> Prompt: Every record below must be written out exactly. Leave out the pictures.

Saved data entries
┄┄┄┄┄┄

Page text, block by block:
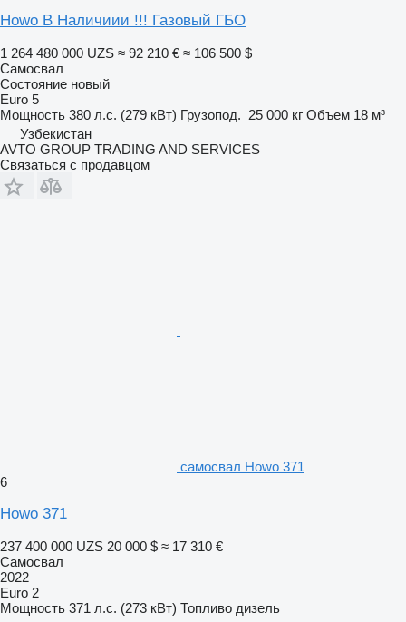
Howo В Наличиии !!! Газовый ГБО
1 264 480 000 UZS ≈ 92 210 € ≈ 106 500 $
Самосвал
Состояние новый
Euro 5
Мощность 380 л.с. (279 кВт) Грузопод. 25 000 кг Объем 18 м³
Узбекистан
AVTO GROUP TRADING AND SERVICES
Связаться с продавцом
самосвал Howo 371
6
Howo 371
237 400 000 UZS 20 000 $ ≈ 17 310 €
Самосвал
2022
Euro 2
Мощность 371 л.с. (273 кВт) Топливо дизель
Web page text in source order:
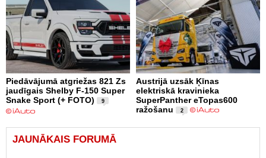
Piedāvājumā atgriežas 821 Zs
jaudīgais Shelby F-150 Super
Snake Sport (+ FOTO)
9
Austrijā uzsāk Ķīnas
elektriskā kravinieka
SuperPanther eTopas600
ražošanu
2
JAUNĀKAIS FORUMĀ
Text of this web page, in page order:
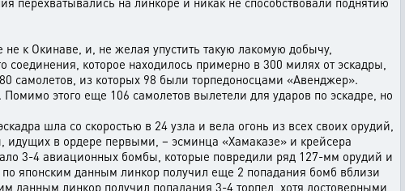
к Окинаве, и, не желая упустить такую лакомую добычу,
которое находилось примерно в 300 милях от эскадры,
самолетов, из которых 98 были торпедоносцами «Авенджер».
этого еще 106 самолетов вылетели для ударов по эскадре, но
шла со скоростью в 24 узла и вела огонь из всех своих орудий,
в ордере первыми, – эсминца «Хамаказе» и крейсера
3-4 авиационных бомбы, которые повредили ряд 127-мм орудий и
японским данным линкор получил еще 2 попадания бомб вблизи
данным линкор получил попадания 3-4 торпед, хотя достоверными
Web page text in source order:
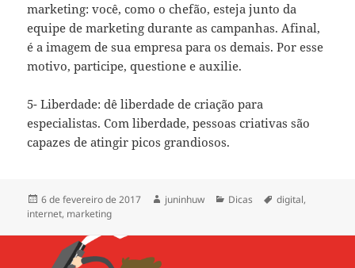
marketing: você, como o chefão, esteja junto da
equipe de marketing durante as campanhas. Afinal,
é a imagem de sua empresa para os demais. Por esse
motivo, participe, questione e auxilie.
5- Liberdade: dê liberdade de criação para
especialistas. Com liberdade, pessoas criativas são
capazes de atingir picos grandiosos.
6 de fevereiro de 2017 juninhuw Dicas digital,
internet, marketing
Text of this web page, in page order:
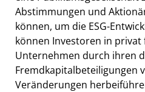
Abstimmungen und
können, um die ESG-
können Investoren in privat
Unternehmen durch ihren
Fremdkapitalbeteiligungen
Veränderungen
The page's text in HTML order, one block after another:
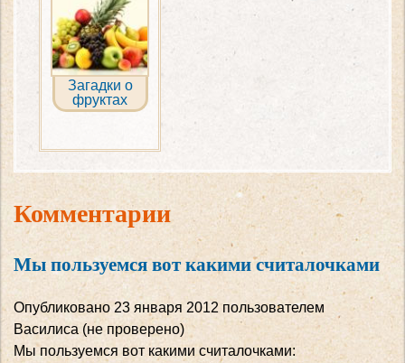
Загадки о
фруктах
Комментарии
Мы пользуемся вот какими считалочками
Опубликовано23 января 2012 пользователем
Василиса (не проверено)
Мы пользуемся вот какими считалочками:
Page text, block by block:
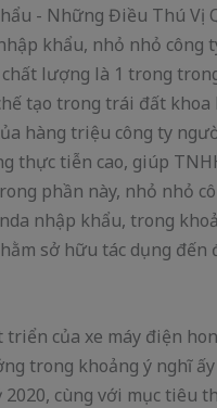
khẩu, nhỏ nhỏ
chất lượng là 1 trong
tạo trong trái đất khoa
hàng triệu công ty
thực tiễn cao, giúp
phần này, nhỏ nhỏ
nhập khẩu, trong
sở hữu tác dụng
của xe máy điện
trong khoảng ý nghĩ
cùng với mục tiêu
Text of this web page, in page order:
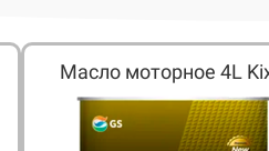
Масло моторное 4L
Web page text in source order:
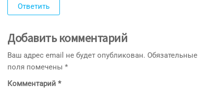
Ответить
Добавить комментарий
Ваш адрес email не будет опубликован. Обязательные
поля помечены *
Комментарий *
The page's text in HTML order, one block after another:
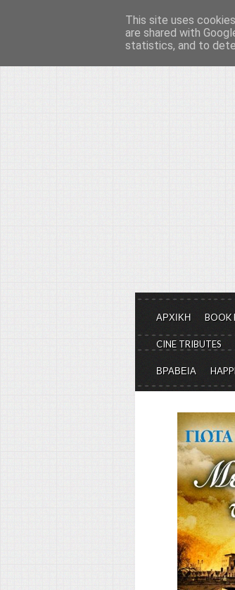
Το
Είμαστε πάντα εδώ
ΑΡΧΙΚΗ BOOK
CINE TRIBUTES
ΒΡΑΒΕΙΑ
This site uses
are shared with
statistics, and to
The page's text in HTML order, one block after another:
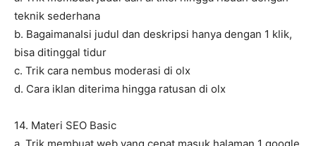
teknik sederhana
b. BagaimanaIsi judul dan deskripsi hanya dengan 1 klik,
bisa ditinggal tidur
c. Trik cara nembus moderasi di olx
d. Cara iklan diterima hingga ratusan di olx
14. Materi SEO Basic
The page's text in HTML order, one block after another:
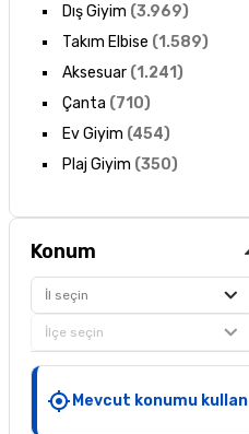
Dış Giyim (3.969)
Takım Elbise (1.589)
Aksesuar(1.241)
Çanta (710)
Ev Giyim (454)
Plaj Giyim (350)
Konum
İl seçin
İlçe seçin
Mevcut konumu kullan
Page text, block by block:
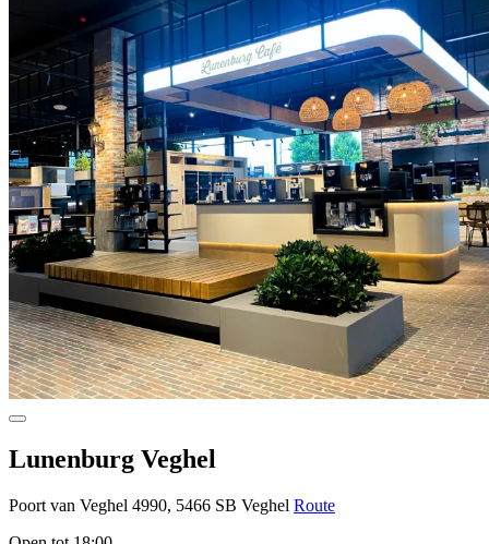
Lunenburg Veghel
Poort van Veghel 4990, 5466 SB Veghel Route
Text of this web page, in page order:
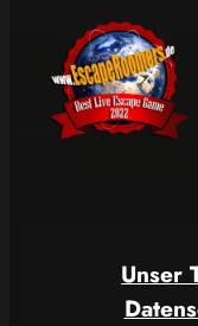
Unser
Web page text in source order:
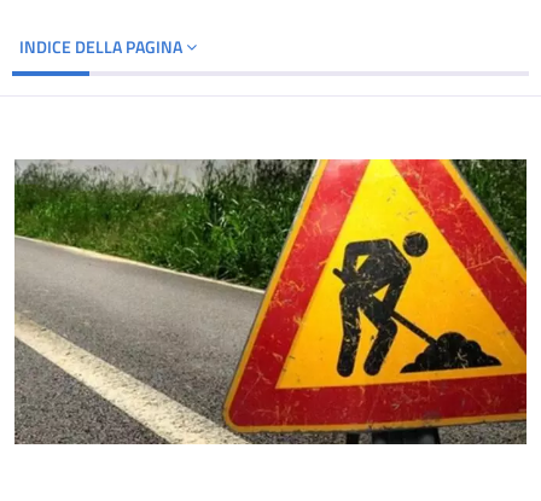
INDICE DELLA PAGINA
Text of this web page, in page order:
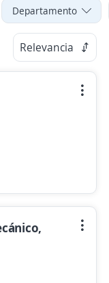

┄┄┄┄┄┄

> Reply:
Page text, block by block:
Howo В Наличиии !!! Газовый ГБО
1 264 480 000 UZS ≈ 92 210 € ≈ 106 500 $
Самосвал
Состояние новый
Euro 5
Мощность 380 л.с. (279 кВт) Грузопод. 25 000 кг Объем 18 м³
Узбекистан
AVTO GROUP TRADING AND SERVICES
Связаться с продавцом
самосвал Howo 371
6
Howo 371
237 400 000 UZS 20 000 $ ≈ 17 310 €
Самосвал
2022
Euro 2
Мощность 371 л.с. (273 кВт) Топливо дизель
Web page text in source order:
Piedāvājumā atgriežas 821 Zs
jaudīgais Shelby F-150 Super
Snake Sport (+ FOTO)
9
Austrijā uzsāk Ķīnas
elektriskā kravinieka
SuperPanther eTopas600
ražošanu
2
JAUNĀKAIS FORUMĀ
Text of this web page, in page order:
к Окинаве, и, не желая упустить такую лакомую добычу,
которое находилось примерно в 300 милях от эскадры,
самолетов, из которых 98 были торпедоносцами «Авенджер».
этого еще 106 самолетов вылетели для ударов по эскадре, но
шла со скоростью в 24 узла и вела огонь из всех своих орудий,
в ордере первыми, – эсминца «Хамаказе» и крейсера
3-4 авиационных бомбы, которые повредили ряд 127-мм орудий и
японским данным линкор получил еще 2 попадания бомб вблизи
данным линкор получил попадания 3-4 торпед, хотя достоверными
Web page text in source order:
marketing: você, como o chefão, esteja junto da
equipe de marketing durante as campanhas. Afinal,
é a imagem de sua empresa para os demais. Por esse
motivo, participe, questione e auxilie.
5- Liberdade: dê liberdade de criação para
especialistas. Com liberdade, pessoas criativas são
capazes de atingir picos grandiosos.
6 de fevereiro de 2017 juninhuw Dicas digital,
internet, marketing
Text of this web page, in page order:
Abstimmungen und
können, um die ESG-
können Investoren in privat
Unternehmen durch ihren
Fremdkapitalbeteiligungen
Veränderungen
The page's text in HTML order, one block after another:
Загадки о
фруктах
Комментарии
Мы пользуемся вот какими считалочками
Опубликовано23 января 2012 пользователем
Василиса (не проверено)
Мы пользуемся вот какими считалочками:
Page text, block by block:
khẩu, nhỏ nhỏ
chất lượng là 1 trong
tạo trong trái đất khoa
hàng triệu công ty
thực tiễn cao, giúp
phần này, nhỏ nhỏ
nhập khẩu, trong
sở hữu tác dụng
của xe máy điện
trong khoảng ý nghĩ
cùng với mục tiêu
Text of this web page, in page order:
Масло моторное 4L
Web page text in source order:
Ответить
Добавить комментарий
Ваш адрес email не будет опубликован. Обязательные
поля помечены *
Комментарий *
The page's text in HTML order, one block after another:
Το
Είμαστε πάντα εδώ
ΑΡΧΙΚΗ BOOK
CINE TRIBUTES
ΒΡΑΒΕΙΑ
This site uses
are shared with
statistics, and to
The page's text in HTML order, one block after another:
teknik sederhana
b. BagaimanaIsi judul dan deskripsi hanya dengan 1 klik,
bisa ditinggal tidur
c. Trik cara nembus moderasi di olx
d. Cara iklan diterima hingga ratusan di olx
14. Materi SEO Basic
The page's text in HTML order, one block after another:
Dış Giyim (3.969)
Takım Elbise (1.589)
Aksesuar(1.241)
Çanta (710)
Ev Giyim (454)
Plaj Giyim (350)
Konum
İl seçin
İlçe seçin
Mevcut konumu kullan
Page text, block by block:
Lunenburg Veghel
Poort van Veghel 4990, 5466 SB Veghel Route
Text of this web page, in page order:
Unser
Web page text in source order:
INDICE DELLA PAGINA
Text of this web page, in page order:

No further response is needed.